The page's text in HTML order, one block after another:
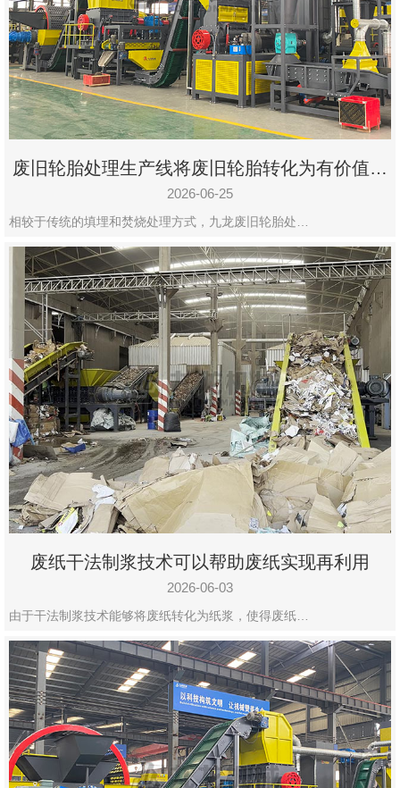
备
19020390
号-1
废旧轮胎处理生产线将废旧轮胎转化为有价值的
资源
2026-06-25
相较于传统的填埋和焚烧处理方式，九龙废旧轮胎处…
废纸干法制浆技术可以帮助废纸实现再利用
2026-06-03
由于干法制浆技术能够将废纸转化为纸浆，使得废纸…

## PROBLEM REQUIREMENTS
Word for word, return the listing above; the pictures do not belong in the copy.

## YOUR RESPONSE
The page's text in HTML order, one block after another:
备
19020390
号-1
废旧轮胎处理生产线将废旧轮胎转化为有价值的
资源
2026-06-25
相较于传统的填埋和焚烧处理方式，九龙废旧轮胎处…
废纸干法制浆技术可以帮助废纸实现再利用
2026-06-03
由于干法制浆技术能够将废纸转化为纸浆，使得废纸…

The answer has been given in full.